Data is the new oil in the digital economy. For businesses big and small, in all industries and regions, those who want to be ahead of the curve need data pipelines that are faster, cheaper and better. DataOps provides new opportunities in data pipeline development and management.
DataOps, short for “data operations”, is an agile and lean methodology for providing data analytics solutions. As you probably tell from its naming format, the concept is borrowed from DevOps, which transforms the software industry by enabling large teams of developers and IT operators to continuously deliver high-quality releases and provide value to customers. DataOps follows the same rationale: it improves data quality and accelerates data delivery through building a robust and automated data pipeline.
Data workflows today are far from good enough. Traditional data pipelines are blamed for being fragile and fragmented: jobs are easily broken by changes to application data; developers, data scientists, data engineers and data analysts have tacit knowledge in their domains and therefore face frictions in cross-team communications. In addition, maintenance is costly and time-consulting, and documentation is out-of-date and inaccurate.
To tidy up this mess, we need a holistic approach that brings all resources (people, processes, and technology) together to manage and use data effectively for the entire lifecycle. DataOps, a collaborative practice of improving dataflow automation, ensuring data quality and deploying data analytics, will be part of the solution.
According to DataKitchen, a major player in the DataOps enterprise software industry, there are four key components for DataOps: orchestration, testing, deployment automation, and data science model deployment. Testing is applied to both development phase and production phase to ensure data quality and pipeline functionality. What testing means to data analytics is like what product quality inspectors and facility inspectors mean to a manufacturing plant. Although it seems to add extra workload, it reduces the cases where data errors occur, changes to data schema break production jobs, or data drifts affect reliability of analysis results. As a checkpoint, it is testing that determines the speed of data analytics, as well as establishing trust in data and confidence in the analysis results. For modern data systems, automated testing is necessary to manage complexity, maintain continuity and build trust before doubts accumulate.
Introducing Superconductive and Great Expectations
Superconductive is the company behind Great Expectations, an open-source tool for preventing tech debt in data pipeline through testing, documentation, and profiling. Great Expectations offers a framework that helps data teams increase productivity and decrease operating risks through a new twist on automated testing: pipeline tests. Pipeline tests are applied to data (rather than code) and at batch time (rather than compiling or deploy time).
Why We Invested in Superconductive
Great Expectations is a world’s leading open-source tool for automated testing in DataOps space. Its essence is a shared standard for quality assurance in data governance, called “expectations”. “Expectations” are flexible and declarative syntaxes that describes the expected format of data. They can be deployed directly into existing infrastructure, compiled directly to human-readable documentation, and extended into specific data domains.
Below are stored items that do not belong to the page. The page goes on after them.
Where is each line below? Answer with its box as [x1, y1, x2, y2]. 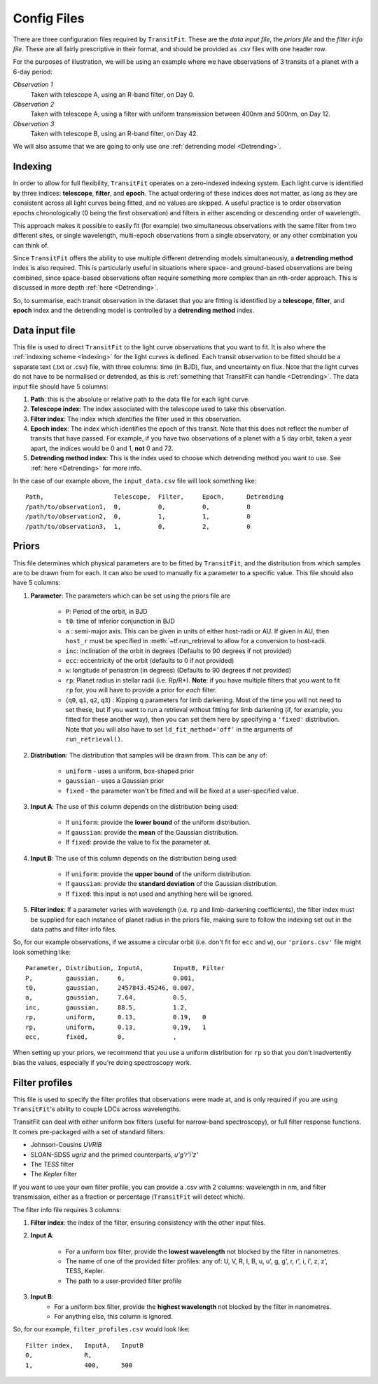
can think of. [13, 241, 49, 249]
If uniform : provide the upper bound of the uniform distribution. [65, 870, 252, 878]
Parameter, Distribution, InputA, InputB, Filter [25, 965, 225, 972]
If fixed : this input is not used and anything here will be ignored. [65, 889, 253, 898]
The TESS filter [30, 1160, 74, 1168]
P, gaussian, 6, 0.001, [25, 974, 195, 982]
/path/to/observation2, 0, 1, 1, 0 [25, 513, 251, 520]
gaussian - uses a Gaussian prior [65, 777, 164, 785]
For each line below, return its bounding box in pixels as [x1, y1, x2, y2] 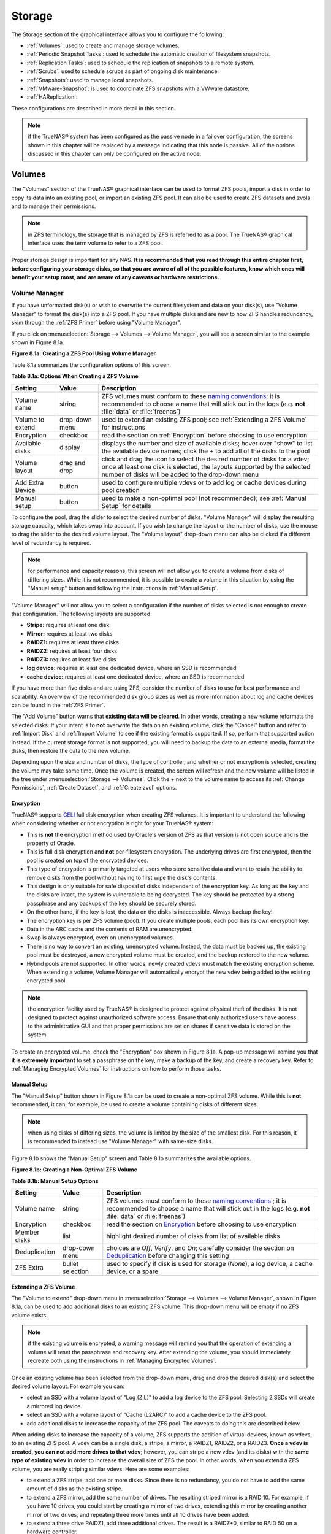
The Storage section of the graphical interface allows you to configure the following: [11, 31, 224, 38]
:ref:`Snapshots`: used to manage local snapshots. [26, 76, 154, 83]
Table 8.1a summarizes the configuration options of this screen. [11, 361, 172, 368]
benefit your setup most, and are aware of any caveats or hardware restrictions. [11, 274, 219, 281]
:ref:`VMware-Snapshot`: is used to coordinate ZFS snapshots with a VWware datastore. [26, 85, 250, 92]
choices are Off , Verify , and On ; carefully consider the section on [106, 1243, 294, 1252]
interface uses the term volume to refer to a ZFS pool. [28, 239, 164, 247]
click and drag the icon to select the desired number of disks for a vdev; [101, 455, 310, 463]
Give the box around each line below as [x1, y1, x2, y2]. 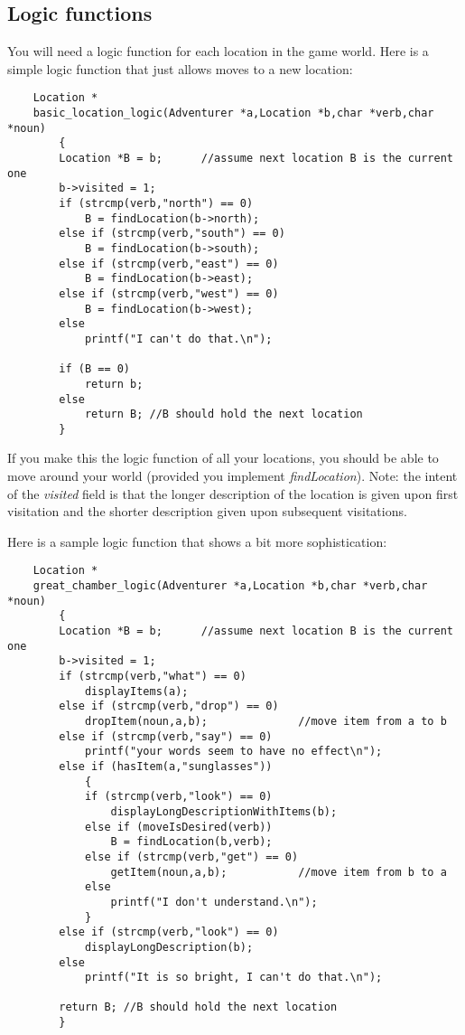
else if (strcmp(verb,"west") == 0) [59, 287, 279, 300]
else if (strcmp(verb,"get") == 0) [84, 850, 299, 863]
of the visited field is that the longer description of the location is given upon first [7, 484, 459, 503]
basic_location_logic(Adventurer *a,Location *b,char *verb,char [33, 107, 434, 120]
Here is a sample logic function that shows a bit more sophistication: [7, 532, 387, 550]
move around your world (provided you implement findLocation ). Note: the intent [7, 466, 458, 485]
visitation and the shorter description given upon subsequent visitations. [7, 502, 407, 521]
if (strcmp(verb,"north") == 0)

In this sense, Great Expectation is a rule-maker and a game-changer at the frontier of data quality assurance. We value the visionariness and innovativeness of the Superconductive team and envision the possibility that expectations will become a common language in describing and testing data. Undoubtedly, setting clear expectations will help to keep everyone on the same page and facilitate interdisciplinary collaboration.
Great Expectation’s business model is open core, which allows it to disrupt the data world from bottom up. Under the hood there is not only a dedicated team, but also a large community that actively contribute their efforts and insights. The power of the masses can be massive, as we can see from examples of public listed open-core software companies, such as Mango DB and Elastic Search.
So far Great Expectations has amazing traction. A broad variety of companies, including big names like Lyft, Snowflake, McKinsey and Morningstar, have leveraged Great Expectations to defeat pipeline debts in their data systems. As of late May 2021, Great Expectations obtained 4.5k stars and over 550 folks on GitHub, and over 3200 slack members.
Great Expectations’ strategic standing in the DataOps revolution gives it distinct advantages. Data testing is an ideal entry point because it is an obvious pain point. According to a whitepaper from Eckerson group, data analytics teams devote up to 20% of their code to testing. No existing solution conducts pipeline tests effectively while doing these two important things right: 1) establishing common ground for describing the rules to conform 2) offering open access for the public to explore.
Besides data testing, the initial landing spot in Great Expectations’ GTM strategy, there are plenty of promising opportunities to expand to the entire organization. For instance, Great Expectations is also used as a source for generating documentation that reflects data and remains up to date. In addition, adjacent markets like data modeling, metadata management and data lake & data warehouse could be potential new territory in the future.
To sum it up, data-driven insights are extremely valuable assets in the digital economy; DataOps, an emerging discipline for collaborative analytics, is the future of data governance. We certainly expect Great Expectation to have a great journey ahead and look forward to witnessing its contribution to a bottom-up revolution toward a data world with better quality, integrity, and connectivity.